Why did the GP apparently cover up facts about requests for attention? The GP knew full well that we had been asking for attention for over 5 years. They had been blocking services – and yet had stated we had not asked since the mismanaged approach about 9 months before my son’s death. But it was in the Practice’s records that I had actually made another futile attempt just a few months before Nick died.
After the event, why was the Practice unable to produce procedures or follow the NHS Complaints Procedure (having neither policy or procedures) as required by their contract (with the PCT, at the time)? To-date the GPs have still not investigated the complaint: Death of Patient – a Serious Untoward Incident. Still waiting for that.

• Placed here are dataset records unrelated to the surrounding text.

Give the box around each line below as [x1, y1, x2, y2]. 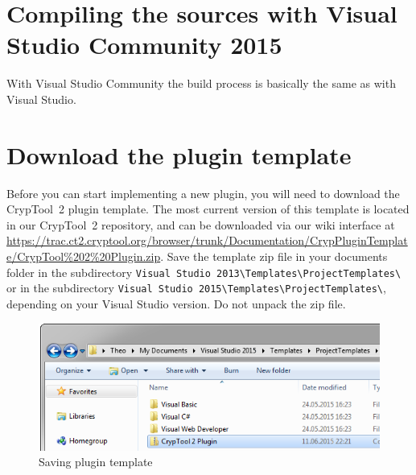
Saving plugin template [39, 453, 153, 470]
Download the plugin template [6, 138, 352, 171]
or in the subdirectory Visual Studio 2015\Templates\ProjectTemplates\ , [6, 279, 386, 296]
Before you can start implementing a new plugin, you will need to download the [6, 184, 400, 201]
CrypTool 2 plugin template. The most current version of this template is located [6, 200, 410, 217]
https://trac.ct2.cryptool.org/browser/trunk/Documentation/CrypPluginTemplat [6, 232, 408, 249]
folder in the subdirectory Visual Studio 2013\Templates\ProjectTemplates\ [6, 263, 402, 280]
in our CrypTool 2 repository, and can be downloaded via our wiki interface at [6, 216, 395, 233]

Why wasn’t an immediate SUI investigation triggered at the Practice, by the NHS Trust, when responding to my complaint which specifically requested -and agreed- that the Trust was to handle the entire complaint (as permitted and as under obligation, under NHS Complaints Procedures)? The truth perhaps is that the Practice had thought they had ‘got away with it’ when the Trust investigator had left the premises.
So after 5 years of difficulty with this Practice, ultimately to my son’s death, why did the GP consider that a half page of A4 – brief and not near full representation of the facts and failures – would suffice to get the Practice off the hook?
The entire episode was disgraceful, and at this moment the Ombudsman is dismissing facts of the case; and it has taken 8 years of my late, different, bereaved, life to get near any sense of resolution. I have been astounded that neither the PHSO or the GMC have shown interest in investigating malpractice, death, or deceit in investigation. The converse in fact: “Not their job”. Despite the fact that Services have had to admit they didn’t follow NHS procedures, the PHSO hangs on to their unreliable evidence in spite of revelations of actual experience.
Not surprising then that we seem to have a continuous stream of NHS abuse cases in the press. Professional bodies and the PHSO have been aware of the abuse but nobody wants to take responsibility to upset the status-quo of the NHS balancing act. Worse still, the PHSO and hence NHS could have learnt how to help kids who are still taking their own lives for the same reasons: LACK OF SUPPORT – almost of epidemic occurrence.
After the Practice failed to set up an investigation through a third party (another GP who was already appraised of the complaint) as required and recommended by the definitive NHS complaints procedure, we left this ‘rogue’ maladministered GP Practice – minus our son.
Addendum: It was through hearsay only that I discovered over 8 years after care problems, the GP involved was no wiser as to the value and scope of mental health interventions. The GP had apparently not taken advantage of mental health training offered by BSMHFT since complaints had highlighted the necessity.